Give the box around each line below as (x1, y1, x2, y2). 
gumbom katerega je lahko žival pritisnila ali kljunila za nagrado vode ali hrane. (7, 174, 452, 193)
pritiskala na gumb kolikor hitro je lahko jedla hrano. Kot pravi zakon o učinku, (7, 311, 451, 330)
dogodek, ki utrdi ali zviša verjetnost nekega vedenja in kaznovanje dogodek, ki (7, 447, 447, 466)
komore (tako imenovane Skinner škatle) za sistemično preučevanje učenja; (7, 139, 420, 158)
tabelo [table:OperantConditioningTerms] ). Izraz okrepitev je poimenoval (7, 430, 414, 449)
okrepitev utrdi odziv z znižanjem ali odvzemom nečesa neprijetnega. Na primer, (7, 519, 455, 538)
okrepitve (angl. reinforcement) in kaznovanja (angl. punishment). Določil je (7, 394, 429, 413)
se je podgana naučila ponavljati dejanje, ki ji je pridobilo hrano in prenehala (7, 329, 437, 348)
----
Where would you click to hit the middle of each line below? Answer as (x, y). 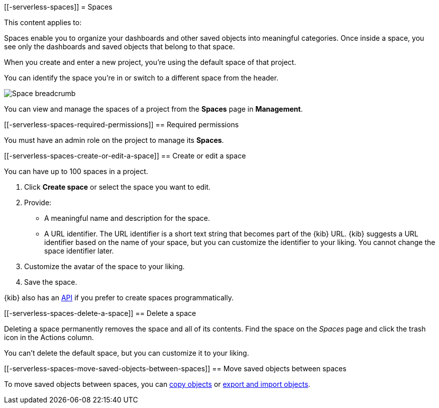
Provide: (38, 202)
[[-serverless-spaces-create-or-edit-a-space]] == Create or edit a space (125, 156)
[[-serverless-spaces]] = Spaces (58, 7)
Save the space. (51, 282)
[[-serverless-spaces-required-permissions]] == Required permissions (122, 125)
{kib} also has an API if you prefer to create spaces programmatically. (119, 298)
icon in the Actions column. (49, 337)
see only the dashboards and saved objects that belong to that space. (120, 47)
----
## [Exercise directions]
Copy out only the lines above from the one with "dogodek, ki utrdi" to the one with "se je podgana", inclusive, exactly as they stand.

## [Your solution]
dogodek, ki utrdi ali zviša verjetnost nekega vedenja in kaznovanje dogodek, ki (7, 447, 447, 466)
komore (tako imenovane Skinner škatle) za sistemično preučevanje učenja; (7, 139, 420, 158)
tabelo [table:OperantConditioningTerms] ). Izraz okrepitev je poimenoval (7, 430, 414, 449)
okrepitev utrdi odziv z znižanjem ali odvzemom nečesa neprijetnega. Na primer, (7, 519, 455, 538)
okrepitve (angl. reinforcement) in kaznovanja (angl. punishment). Določil je (7, 394, 429, 413)
se je podgana naučila ponavljati dejanje, ki ji je pridobilo hrano in prenehala (7, 329, 437, 348)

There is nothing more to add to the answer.